— WHAT TO PRODUCE —
Beginning with the line that has "Projects [29, 147]" and ending with the line that has "Repository ini berisi", retype the entries below exactly, except for the pictures.

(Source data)
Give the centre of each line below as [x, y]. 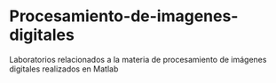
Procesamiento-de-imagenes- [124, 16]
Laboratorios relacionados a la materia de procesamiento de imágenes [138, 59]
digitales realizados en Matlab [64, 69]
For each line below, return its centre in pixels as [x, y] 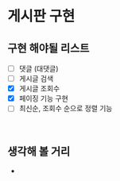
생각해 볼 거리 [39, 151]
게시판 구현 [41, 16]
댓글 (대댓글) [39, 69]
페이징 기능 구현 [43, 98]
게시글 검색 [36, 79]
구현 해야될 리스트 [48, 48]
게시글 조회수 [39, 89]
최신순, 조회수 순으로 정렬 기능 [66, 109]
--
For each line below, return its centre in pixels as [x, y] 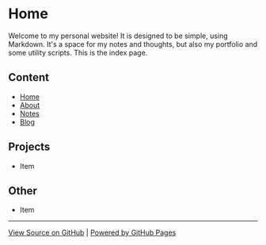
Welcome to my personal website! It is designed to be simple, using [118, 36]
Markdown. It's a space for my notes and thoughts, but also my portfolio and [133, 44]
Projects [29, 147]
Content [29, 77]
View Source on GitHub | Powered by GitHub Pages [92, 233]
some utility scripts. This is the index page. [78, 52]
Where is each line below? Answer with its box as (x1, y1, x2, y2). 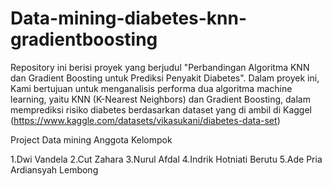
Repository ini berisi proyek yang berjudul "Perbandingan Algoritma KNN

— ANSWER —
Projects [29, 147]
Content [29, 77]
View Source on GitHub | Powered by GitHub Pages [92, 233]
some utility scripts. This is the index page. [78, 52]
Where is each line below? Answer with its box as (x1, y1, x2, y2). 
Repository ini berisi proyek yang berjudul "Perbandingan Algoritma KNN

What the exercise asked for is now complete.